Section outline

    • 1. Definition


      There are many definitions of research data. The OECD (Organisation for Economic Co-operation and Development) definition is the most commonly used:

      "Research data" are defined as factual records (numerical scores, textual records, images and sound) used as primary sources for scientific research, and that are commonly accepted in the scientific community as necessary to validate research findings
      Source : OECD, OECD Principles and Guidelines for Access to Research Data from Public Funding, Paris, 2007.

      As example, the University of Leeds describes research data as:

      Any information that has been collected, observed, generated or created to validate original research findings. Altough usually digital, research data also includes non-digital formats such as laboratory notebooks and diaries."
      Source : University of Leeds Library.
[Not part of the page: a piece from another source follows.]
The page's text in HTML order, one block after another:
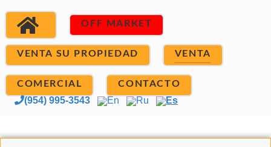
OFF MARKET
VENTA SU PROPIEDAD VENTA
COMERCIAL CONTACTO
(954) 995-3543 En Ru Es

      In the context of open science, these definitions can be complemented by broadening the scope of research data produced by researchers, which can also allow other researchers to conduct new research projects.

    • 2. Diversity of research data

      Depending on the project, the research data may be:
      • produced or collected: these are the data created, elaborated, generated during research activities (observations, measurements, etc.)
      • pre-existing: these are already existing data (corpus, archives...) which are used for the project. The data used may initially have been collected in a context other than the research, but they are used as research data within the framework of the project.
      These data can be qualitative (interview data, observation data, open-field questionnaire etc.) or quantitative (measurement table, scored evaluation questionnaire, thermometer etc.). Depending on the context in which they were created (capture or production), their exploitation, analysis and processing, research data may be of different kinds, contained in various media and of all types.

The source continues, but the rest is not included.